One of the first evidence of Chinese alchemy being openly discussed in history is during the Qin's First Emperor's period when Huan Kuan states how modifying forms of nature and ingesting them will bring immortality to the person who drinks them. Before Huan Kuan, the idea of alchemy was to turn base metals into gold. Conflicting research on the origins of alchemy are further demonstrated by Cooper, who claims that alchemy "flourished well before 144 BCE, for at that date the Emperor issued an edict which ordered public execution for anyone found making counterfeit gold". This suggests that people were well aware of how to heat the metals in order to change them into a desired form. A further counter to Pregadio from Cooper is the latter's contention that an emperor in 60 BCE had hired "a well-known scholar, Liu Hsiang, as Master of the Recipes so that he could make alchemical gold and prolong the Emperor's life." All of these conflicting origins considered, it is nearly impossible to claim any absolute knowledge on the origins of Chinese alchemy. However, historical texts of Daoist teaching include alchemical practices, most of which posit the existence of an elixir or the Golden Elixir that, when ingested, gives the drinker eternal life.

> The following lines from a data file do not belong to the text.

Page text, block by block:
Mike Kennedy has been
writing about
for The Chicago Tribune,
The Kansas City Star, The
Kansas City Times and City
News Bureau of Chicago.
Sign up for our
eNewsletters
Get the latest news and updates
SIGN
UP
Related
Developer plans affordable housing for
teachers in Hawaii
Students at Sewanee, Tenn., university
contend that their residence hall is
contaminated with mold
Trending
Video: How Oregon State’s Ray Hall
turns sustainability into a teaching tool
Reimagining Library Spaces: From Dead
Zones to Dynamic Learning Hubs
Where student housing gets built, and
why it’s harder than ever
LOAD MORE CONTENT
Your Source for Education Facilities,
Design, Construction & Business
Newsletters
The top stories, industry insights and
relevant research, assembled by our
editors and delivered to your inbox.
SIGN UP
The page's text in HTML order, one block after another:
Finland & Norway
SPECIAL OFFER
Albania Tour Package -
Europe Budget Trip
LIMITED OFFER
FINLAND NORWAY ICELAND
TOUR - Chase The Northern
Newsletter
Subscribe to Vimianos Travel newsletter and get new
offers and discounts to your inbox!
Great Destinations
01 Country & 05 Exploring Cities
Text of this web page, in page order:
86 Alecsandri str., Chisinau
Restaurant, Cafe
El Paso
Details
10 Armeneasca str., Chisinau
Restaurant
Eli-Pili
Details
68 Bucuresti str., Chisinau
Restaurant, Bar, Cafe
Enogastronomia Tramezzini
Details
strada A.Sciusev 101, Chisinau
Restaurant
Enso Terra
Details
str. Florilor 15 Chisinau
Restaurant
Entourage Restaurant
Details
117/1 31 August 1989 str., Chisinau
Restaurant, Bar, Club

As there is a direct connection between Daoism and Laozi, some suggest he played a major role in the creation of Chinese alchemy. Zhou Dynasty philosopher Zou Yan is said to have written many of the alchemical books, although none of them have ever been found, nor have the existing ones been credited to him. The likeliest proponents of Chinese alchemy are as previously stated, Laozi, and Zhang Daoling as well as Zhuangzi. Each of these men are major icons in Daoist teachings. Although these three are credited with the creation of alchemy, there is no definitive proof to suggest or dispute that they were responsible for its creation.
Yin and Yang
The concept of yin-yang is pervasive throughout Chinese alchemical theory. Metals were categorized as being male or female, and mercury and sulphur especially were thought to have powers relating to lunar and solar respectively.Prior to Taoist tradition, the Chinese already had very definitive notions of the natural world's processes and "changes", especially involving the wu xing: Water, Fire, Earth, Metal and Wood. These were commonly thought to be interchangeable with one another; each were capable of becoming another element. The concept is integral, as the belief in outer alchemy necessitates the belief in natural elements being able to change into others. The cyclical balance of the elements relates to the binary opposition of yin-yang, and so it appears quite frequently.